Stored items from a collection:
□ □ □ □

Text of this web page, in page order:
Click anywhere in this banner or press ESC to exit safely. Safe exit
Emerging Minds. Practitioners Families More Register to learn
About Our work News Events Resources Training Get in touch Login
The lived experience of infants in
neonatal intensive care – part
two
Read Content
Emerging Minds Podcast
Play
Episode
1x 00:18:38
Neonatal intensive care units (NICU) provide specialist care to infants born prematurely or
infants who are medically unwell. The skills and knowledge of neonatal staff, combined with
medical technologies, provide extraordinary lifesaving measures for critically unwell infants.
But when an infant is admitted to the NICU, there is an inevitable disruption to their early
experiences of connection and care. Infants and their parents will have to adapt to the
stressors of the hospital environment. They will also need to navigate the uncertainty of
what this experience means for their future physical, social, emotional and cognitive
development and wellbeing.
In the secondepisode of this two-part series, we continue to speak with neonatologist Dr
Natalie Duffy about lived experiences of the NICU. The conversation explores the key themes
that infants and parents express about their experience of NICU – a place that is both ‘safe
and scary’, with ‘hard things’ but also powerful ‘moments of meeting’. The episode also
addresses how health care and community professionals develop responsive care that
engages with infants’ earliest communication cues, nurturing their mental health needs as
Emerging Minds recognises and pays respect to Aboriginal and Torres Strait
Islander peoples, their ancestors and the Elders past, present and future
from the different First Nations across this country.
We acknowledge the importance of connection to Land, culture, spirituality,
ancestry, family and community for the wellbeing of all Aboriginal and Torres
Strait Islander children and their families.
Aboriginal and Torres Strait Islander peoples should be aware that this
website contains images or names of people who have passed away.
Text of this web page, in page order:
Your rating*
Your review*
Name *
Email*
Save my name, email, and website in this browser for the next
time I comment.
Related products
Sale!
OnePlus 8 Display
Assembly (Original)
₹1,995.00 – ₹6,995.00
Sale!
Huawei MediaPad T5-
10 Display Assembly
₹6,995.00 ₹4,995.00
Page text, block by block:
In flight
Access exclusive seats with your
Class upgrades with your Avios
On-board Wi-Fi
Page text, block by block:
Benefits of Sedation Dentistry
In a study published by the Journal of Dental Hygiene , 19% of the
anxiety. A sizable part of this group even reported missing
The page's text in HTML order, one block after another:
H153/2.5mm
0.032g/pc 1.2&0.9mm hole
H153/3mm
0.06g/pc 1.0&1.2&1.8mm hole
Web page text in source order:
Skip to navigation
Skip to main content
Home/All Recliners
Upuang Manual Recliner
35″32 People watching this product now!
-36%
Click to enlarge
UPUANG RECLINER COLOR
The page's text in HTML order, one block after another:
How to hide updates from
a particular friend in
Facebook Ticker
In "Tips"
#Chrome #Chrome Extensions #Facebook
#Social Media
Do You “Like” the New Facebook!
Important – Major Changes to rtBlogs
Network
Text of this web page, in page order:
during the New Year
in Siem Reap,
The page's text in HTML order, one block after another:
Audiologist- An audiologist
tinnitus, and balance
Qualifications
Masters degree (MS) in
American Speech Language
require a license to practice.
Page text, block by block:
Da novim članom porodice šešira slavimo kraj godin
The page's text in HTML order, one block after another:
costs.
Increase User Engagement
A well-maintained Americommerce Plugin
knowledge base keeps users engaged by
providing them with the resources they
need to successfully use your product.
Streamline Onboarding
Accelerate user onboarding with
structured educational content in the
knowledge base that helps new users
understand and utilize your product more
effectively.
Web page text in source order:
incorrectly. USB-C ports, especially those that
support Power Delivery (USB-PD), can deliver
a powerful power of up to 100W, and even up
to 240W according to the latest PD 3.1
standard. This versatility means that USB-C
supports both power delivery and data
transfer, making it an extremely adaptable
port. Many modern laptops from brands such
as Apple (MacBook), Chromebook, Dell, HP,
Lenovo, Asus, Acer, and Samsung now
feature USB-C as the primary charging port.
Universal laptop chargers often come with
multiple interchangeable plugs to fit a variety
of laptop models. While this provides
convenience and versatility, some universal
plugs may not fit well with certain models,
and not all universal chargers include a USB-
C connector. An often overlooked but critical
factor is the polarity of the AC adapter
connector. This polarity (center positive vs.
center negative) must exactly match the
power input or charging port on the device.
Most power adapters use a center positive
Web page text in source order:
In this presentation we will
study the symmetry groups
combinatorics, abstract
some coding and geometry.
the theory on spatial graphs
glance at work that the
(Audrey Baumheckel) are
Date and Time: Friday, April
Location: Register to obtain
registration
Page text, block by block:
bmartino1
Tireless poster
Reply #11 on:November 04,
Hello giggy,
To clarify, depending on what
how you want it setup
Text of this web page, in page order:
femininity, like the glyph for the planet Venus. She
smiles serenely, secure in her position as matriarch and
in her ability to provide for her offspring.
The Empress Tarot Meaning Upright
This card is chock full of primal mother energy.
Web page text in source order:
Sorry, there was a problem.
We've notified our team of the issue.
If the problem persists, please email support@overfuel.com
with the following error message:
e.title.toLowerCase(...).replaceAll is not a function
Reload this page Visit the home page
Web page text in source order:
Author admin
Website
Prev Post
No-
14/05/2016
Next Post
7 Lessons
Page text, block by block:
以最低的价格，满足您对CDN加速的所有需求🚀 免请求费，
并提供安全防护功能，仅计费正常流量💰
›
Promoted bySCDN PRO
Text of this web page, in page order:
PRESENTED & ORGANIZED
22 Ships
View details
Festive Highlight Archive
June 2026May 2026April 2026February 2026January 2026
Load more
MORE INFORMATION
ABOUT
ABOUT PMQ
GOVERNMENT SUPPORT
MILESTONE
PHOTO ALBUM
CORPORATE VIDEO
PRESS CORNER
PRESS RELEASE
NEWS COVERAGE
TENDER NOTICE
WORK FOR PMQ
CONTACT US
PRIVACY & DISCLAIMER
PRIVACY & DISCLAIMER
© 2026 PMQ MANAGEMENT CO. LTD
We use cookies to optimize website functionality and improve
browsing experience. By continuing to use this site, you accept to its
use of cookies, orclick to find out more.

□ □ □ □

**WHAT YOU SHOULD DO**
From the records above, extract every entry exactly as given.

**SOLUTION TO THE EXERCISE**
Text of this web page, in page order:
Click anywhere in this banner or press ESC to exit safely. Safe exit
Emerging Minds. Practitioners Families More Register to learn
About Our work News Events Resources Training Get in touch Login
The lived experience of infants in
neonatal intensive care – part
two
Read Content
Emerging Minds Podcast
Play
Episode
1x 00:18:38
Neonatal intensive care units (NICU) provide specialist care to infants born prematurely or
infants who are medically unwell. The skills and knowledge of neonatal staff, combined with
medical technologies, provide extraordinary lifesaving measures for critically unwell infants.
But when an infant is admitted to the NICU, there is an inevitable disruption to their early
experiences of connection and care. Infants and their parents will have to adapt to the
stressors of the hospital environment. They will also need to navigate the uncertainty of
what this experience means for their future physical, social, emotional and cognitive
development and wellbeing.
In the secondepisode of this two-part series, we continue to speak with neonatologist Dr
Natalie Duffy about lived experiences of the NICU. The conversation explores the key themes
that infants and parents express about their experience of NICU – a place that is both ‘safe
and scary’, with ‘hard things’ but also powerful ‘moments of meeting’. The episode also
addresses how health care and community professionals develop responsive care that
engages with infants’ earliest communication cues, nurturing their mental health needs as
Emerging Minds recognises and pays respect to Aboriginal and Torres Strait
Islander peoples, their ancestors and the Elders past, present and future
from the different First Nations across this country.
We acknowledge the importance of connection to Land, culture, spirituality,
ancestry, family and community for the wellbeing of all Aboriginal and Torres
Strait Islander children and their families.
Aboriginal and Torres Strait Islander peoples should be aware that this
website contains images or names of people who have passed away.
Text of this web page, in page order:
Your rating*
Your review*
Name *
Email*
Save my name, email, and website in this browser for the next
time I comment.
Related products
Sale!
OnePlus 8 Display
Assembly (Original)
₹1,995.00 – ₹6,995.00
Sale!
Huawei MediaPad T5-
10 Display Assembly
₹6,995.00 ₹4,995.00
Page text, block by block:
In flight
Access exclusive seats with your
Class upgrades with your Avios
On-board Wi-Fi
Page text, block by block:
Benefits of Sedation Dentistry
In a study published by the Journal of Dental Hygiene , 19% of the
anxiety. A sizable part of this group even reported missing
The page's text in HTML order, one block after another:
H153/2.5mm
0.032g/pc 1.2&0.9mm hole
H153/3mm
0.06g/pc 1.0&1.2&1.8mm hole
Web page text in source order:
Skip to navigation
Skip to main content
Home/All Recliners
Upuang Manual Recliner
35″32 People watching this product now!
-36%
Click to enlarge
UPUANG RECLINER COLOR
The page's text in HTML order, one block after another:
How to hide updates from
a particular friend in
Facebook Ticker
In "Tips"
#Chrome #Chrome Extensions #Facebook
#Social Media
Do You “Like” the New Facebook!
Important – Major Changes to rtBlogs
Network
Text of this web page, in page order:
during the New Year
in Siem Reap,
The page's text in HTML order, one block after another:
Audiologist- An audiologist
tinnitus, and balance
Qualifications
Masters degree (MS) in
American Speech Language
require a license to practice.
Page text, block by block:
Da novim članom porodice šešira slavimo kraj godin
The page's text in HTML order, one block after another:
costs.
Increase User Engagement
A well-maintained Americommerce Plugin
knowledge base keeps users engaged by
providing them with the resources they
need to successfully use your product.
Streamline Onboarding
Accelerate user onboarding with
structured educational content in the
knowledge base that helps new users
understand and utilize your product more
effectively.
Web page text in source order:
incorrectly. USB-C ports, especially those that
support Power Delivery (USB-PD), can deliver
a powerful power of up to 100W, and even up
to 240W according to the latest PD 3.1
standard. This versatility means that USB-C
supports both power delivery and data
transfer, making it an extremely adaptable
port. Many modern laptops from brands such
as Apple (MacBook), Chromebook, Dell, HP,
Lenovo, Asus, Acer, and Samsung now
feature USB-C as the primary charging port.
Universal laptop chargers often come with
multiple interchangeable plugs to fit a variety
of laptop models. While this provides
convenience and versatility, some universal
plugs may not fit well with certain models,
and not all universal chargers include a USB-
C connector. An often overlooked but critical
factor is the polarity of the AC adapter
connector. This polarity (center positive vs.
center negative) must exactly match the
power input or charging port on the device.
Most power adapters use a center positive
Web page text in source order:
In this presentation we will
study the symmetry groups
combinatorics, abstract
some coding and geometry.
the theory on spatial graphs
glance at work that the
(Audrey Baumheckel) are
Date and Time: Friday, April
Location: Register to obtain
registration
Page text, block by block:
bmartino1
Tireless poster
Reply #11 on:November 04,
Hello giggy,
To clarify, depending on what
how you want it setup
Text of this web page, in page order:
femininity, like the glyph for the planet Venus. She
smiles serenely, secure in her position as matriarch and
in her ability to provide for her offspring.
The Empress Tarot Meaning Upright
This card is chock full of primal mother energy.
Web page text in source order:
Sorry, there was a problem.
We've notified our team of the issue.
If the problem persists, please email support@overfuel.com
with the following error message:
e.title.toLowerCase(...).replaceAll is not a function
Reload this page Visit the home page
Web page text in source order:
Author admin
Website
Prev Post
No-
14/05/2016
Next Post
7 Lessons
Page text, block by block:
以最低的价格，满足您对CDN加速的所有需求🚀 免请求费，
并提供安全防护功能，仅计费正常流量💰
›
Promoted bySCDN PRO
Text of this web page, in page order:
PRESENTED & ORGANIZED
22 Ships
View details
Festive Highlight Archive
June 2026May 2026April 2026February 2026January 2026
Load more
MORE INFORMATION
ABOUT
ABOUT PMQ
GOVERNMENT SUPPORT
MILESTONE
PHOTO ALBUM
CORPORATE VIDEO
PRESS CORNER
PRESS RELEASE
NEWS COVERAGE
TENDER NOTICE
WORK FOR PMQ
CONTACT US
PRIVACY & DISCLAIMER
PRIVACY & DISCLAIMER
© 2026 PMQ MANAGEMENT CO. LTD
We use cookies to optimize website functionality and improve
browsing experience. By continuing to use this site, you accept to its
use of cookies, orclick to find out more.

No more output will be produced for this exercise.